>>>>>
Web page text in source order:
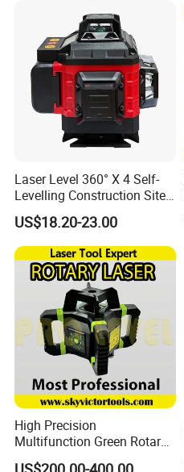
Laser Level 360° X 4 Self-
Levelling Construction Site,
laser Levels 4D 16 Lines
Laser, Automatic Levelling
US$18.20-23.00
High Precision
Multifunction Green Rotary
Laser Level (SL-311G)
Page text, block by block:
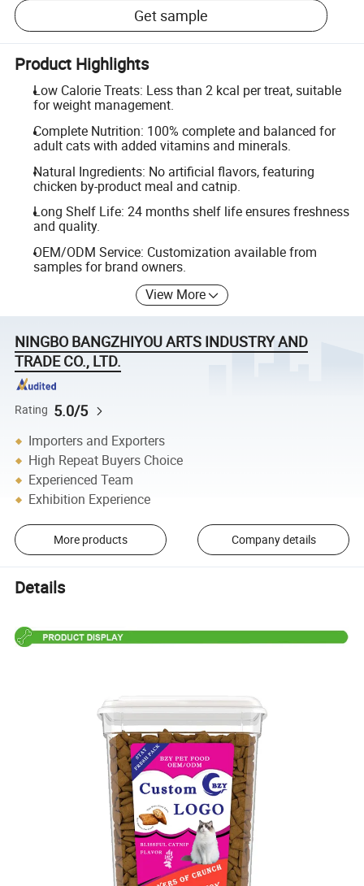
Get sample
Product Highlights
Low Calorie Treats: Less than 2 kcal per treat, suitable
for weight management.
Complete Nutrition: 100% complete and balanced for
adult cats with added vitamins and minerals.
Natural Ingredients: No artificial flavors, featuring
chicken by-product meal and catnip.
Long Shelf Life: 24 months shelf life ensures freshness
and quality.
OEM/ODM Service: Customization available from
samples for brand owners.
View More
NINGBO BANGZHIYOU ARTS INDUSTRY AND
TRADE CO., LTD.
Rating 5.0/5
Importers and Exporters
High Repeat Buyers Choice
Experienced Team
Exhibition Experience
More products Company details
Details
<<<<<
Go through the material above and retype every line exactly, without the images.

Web page text in source order:
Laser Level 360° X 4 Self-
Levelling Construction Site,
laser Levels 4D 16 Lines
Laser, Automatic Levelling
US$18.20-23.00
High Precision
Multifunction Green Rotary
Laser Level (SL-311G)
Page text, block by block:
Get sample
Product Highlights
Low Calorie Treats: Less than 2 kcal per treat, suitable
for weight management.
Complete Nutrition: 100% complete and balanced for
adult cats with added vitamins and minerals.
Natural Ingredients: No artificial flavors, featuring
chicken by-product meal and catnip.
Long Shelf Life: 24 months shelf life ensures freshness
and quality.
OEM/ODM Service: Customization available from
samples for brand owners.
View More
NINGBO BANGZHIYOU ARTS INDUSTRY AND
TRADE CO., LTD.
Rating 5.0/5
Importers and Exporters
High Repeat Buyers Choice
Experienced Team
Exhibition Experience
More products Company details
Details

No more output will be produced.